The show included a few different musical endeavors, including the simultaneous release of a music video featuring the babyface side of the roster (“Good Girls Don’t”) and a corresponding video for the heel version of the roster (“Nasty and Mean”). However, the most iconic of the lot was the “GLOW Girl Rap,” during which each member of the roster would introduce herself by speaking over a beat. On paper, that’s not a horrible concept, but the problem is that, when you get a group of women together and you’re casting those women almost exclusively on their looks, chances are good that very few of them are going to have the ability to actually rap (or wrestle, but that’s an issue for a completely different column). It’s part of an unfortunate trend in the mid and late 1980’s in which people saw that rap was hot but thought anybody could do it, when, in reality, doing it well is far more complex than most realized at the time. The GLOW raps were done and redone many times over the years to accommodate for changes in the company’s roster, but, each time, there were multiple women involved who had no sense of rhythm, no sense of diction, or both.

4. “Mighty Lex Express” by M.O.M. and Rappin’ Randy

A couple of weeks back, we took a look at Men on a Mission in connection with my list of the strangest promotional tactics for Wrestlemania. Really, it was seeing M.O.M. again in the video which made that list which inspired me to do my best and worst musical performance countdowns. And, given my comments about Mo, Oscar, and Mabel’s Wrestlemania X rap, it should be no surprise that they’re back for an entry on this list.

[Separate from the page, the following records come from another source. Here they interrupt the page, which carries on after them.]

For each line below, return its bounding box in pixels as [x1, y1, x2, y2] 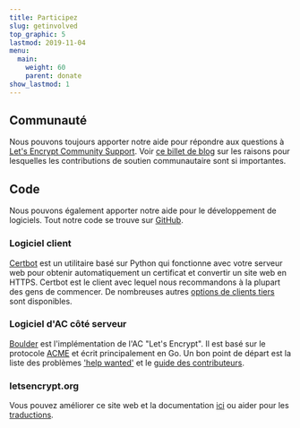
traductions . [9, 409, 54, 421]
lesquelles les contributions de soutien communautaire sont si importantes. [9, 156, 287, 167]
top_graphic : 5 [9, 30, 66, 39]
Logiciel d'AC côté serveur [9, 318, 127, 330]
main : [17, 55, 39, 64]
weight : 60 [25, 64, 66, 73]
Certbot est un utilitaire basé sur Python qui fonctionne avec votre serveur [9, 257, 284, 269]
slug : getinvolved [9, 21, 78, 30]

However, this time around, M.O.M. is not alone. As most of you will recall, as part of the buildup to Summerslam 1993, the WWF aired videos of number one contender Lex Luger supposedly driving around the country in a bus and meeting with fans to prepare himself for his championship main event against Yokozuna. (I would’ve spent that time in the gym, myself, but I guess that’s why I’m not a professional wrestler.) Apparently the top brass in the company didn’t think that was enough to build Luger up for the event, though. He needed something more. He needed a song about his campaign to win the title, and that song needed to be performed by Oscar of Men on a Mission along with . . . Randy Savage? Yes, Randy Savage. The Macho Man, who was a multiple-time WWF Champion and at this point in time essentially being portrayed as the “Babe Ruth” of the World Wrestling Federation, for reasons that to my knowledge are still unexplained, got hooked up with perennial midcarders M.O.M. for this number, which has all of the same flaws that your normal rap from Oscar has. As I noted previously, Oscar was great in terms of working a live crowd with call-and-response style rap, but it didn’t translate at all to a recorded format. Nothing was different about that issue here, and the addition of Savage didn’t really help, though he did show a few flashes of what would allow him to record his own rap album several years later.

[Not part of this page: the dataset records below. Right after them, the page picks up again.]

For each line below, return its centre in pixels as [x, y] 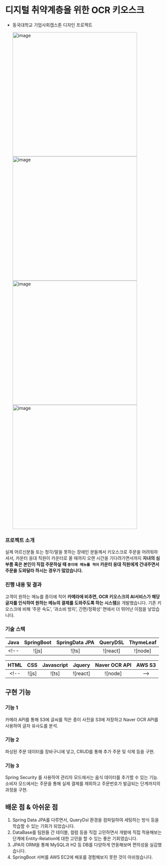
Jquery [82, 665]
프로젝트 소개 [20, 540]
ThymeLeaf [143, 642]
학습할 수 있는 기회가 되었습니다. [43, 826]
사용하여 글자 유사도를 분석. [32, 725]
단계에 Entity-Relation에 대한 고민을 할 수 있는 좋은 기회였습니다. [75, 838]
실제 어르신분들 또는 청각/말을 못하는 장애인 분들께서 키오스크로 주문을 [73, 552]
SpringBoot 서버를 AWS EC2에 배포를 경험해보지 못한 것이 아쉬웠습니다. [83, 857]

And I’m STILL trying to figure out why Oscar was named “Low End Theory Artist of the 1990’s” by 411’s Tony Acero.

3. “I Don’t Suck” by Kurt Angle

Throughout my two musical lists, I’ve made allusions to the WWE Originals album a few different times, so some of you have probably been wondering when we would finally get a full-blown entry on the list from that record.

Here it is. Originals featured the 2003/2004 WWE roster laying down a variety of god awful tracks, from a pre-Luchagors Lita displaying some incredibly weak vocals to Rikishi singing an R&B love song that, I swear, was entitled “Put a Little Ass on It.” However, there is one song from the album that sticks out in my mind as being far inferior to all of the others. It features 1996 Olympic Gold Medalist Kurt Angle, and it is entitled, “I Don’t Suck.” There are times throughout his career when I thought that Kurt Angle was made out of Teflon, because absolutely nothing sticks to the man. No matter how lame an angle is, no matter how many times he gets jobbed out, fans still absolutely love this guy. Nothing will diminish his value in their eyes. That theory was put to the test perhaps no more than when “I Don’t Suck” was unveiled.

In short, there are three problems with “I Don’t Suck.” The first is that, quite frankly, Angle can’t sing in any way, shape, or form. Even with the entire Originals album being auto-tuned to the point of absurdity, Kurt’s track is still slightly off key when he attempts to sing, and his efforts at rapping aren’t really impressive either. The second issue is that, because the song is so bad, it portrays Angle in a light in which he never should have been portrayed. Despite the guy being a legitimate badass and despite him being capable of playing an absolute dangerous psychopath of a character, WWE always seemed to want to turn him into a Santino-esque comedy figure, and this song did nothing to help that counterproductive image of Kurt. The third problem is that Angle was actually singing and rapping over a slight remix of his entrance music, which is one of the single most AWESOME bits of wrestling entrance music in history, and it is forever tainted as a result of being associated with this track.

In fact, on writing this entry, I was seriously considering moving this song up from number three to number two or number one, and, if anything, that is a testament to how truly bad it was.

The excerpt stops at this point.